- Opening Delimiter -

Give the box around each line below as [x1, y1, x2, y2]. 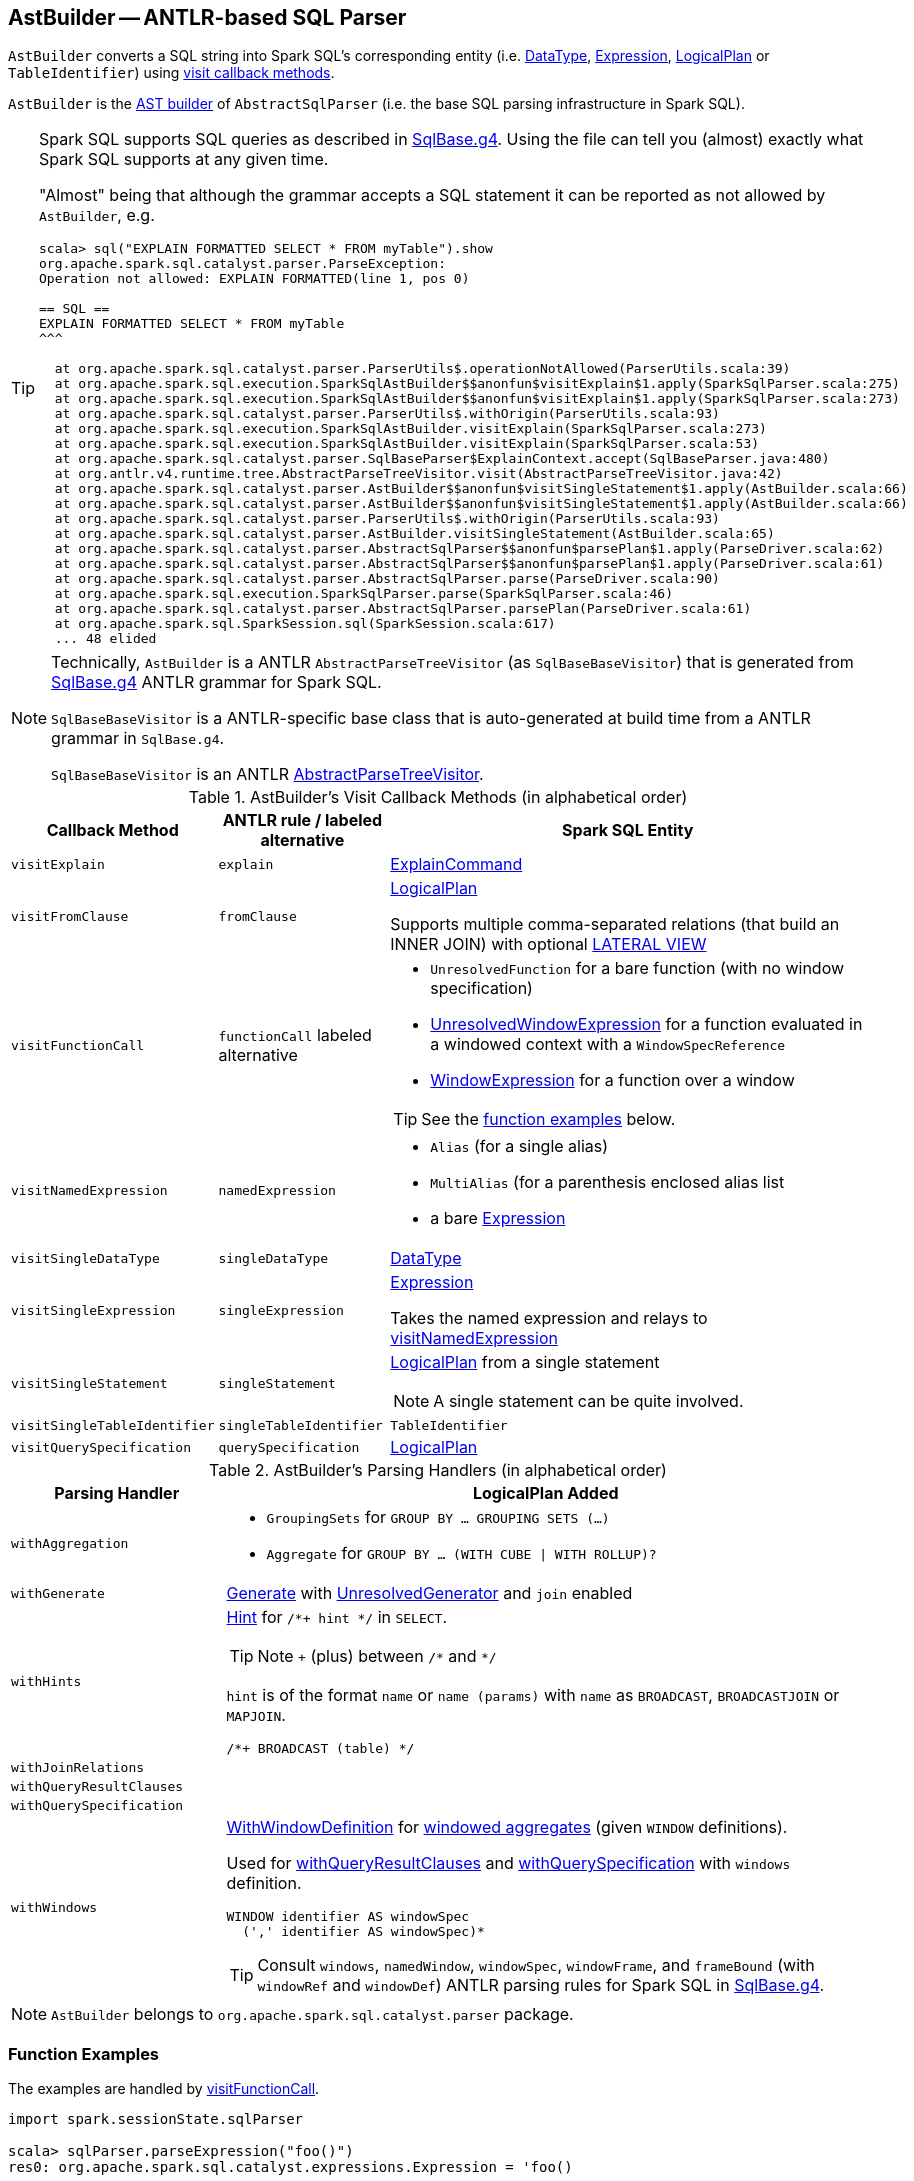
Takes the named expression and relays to [390, 1308, 708, 1329]
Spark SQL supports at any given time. [39, 149, 329, 170]
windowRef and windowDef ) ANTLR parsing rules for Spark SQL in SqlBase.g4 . [257, 1975, 825, 1996]
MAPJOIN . [226, 1705, 286, 1726]
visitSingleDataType [11, 1250, 160, 1266]
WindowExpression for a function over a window [430, 1070, 795, 1091]
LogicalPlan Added [472, 1483, 619, 1504]
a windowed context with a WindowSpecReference [430, 1034, 786, 1055]

- Closing Delimiter -

In the answer, set down only the lines from the opening line of the listing through the line that holds "windowRef and windowDef", exactly as they appear, minus the pictures.

» **Task answer**:
Give the box around each line below as [x1, y1, x2, y2]. 
Takes the named expression and relays to [390, 1308, 708, 1329]
Spark SQL supports at any given time. [39, 149, 329, 170]
windowRef and windowDef ) ANTLR parsing rules for Spark SQL in SqlBase.g4 . [257, 1975, 825, 1996]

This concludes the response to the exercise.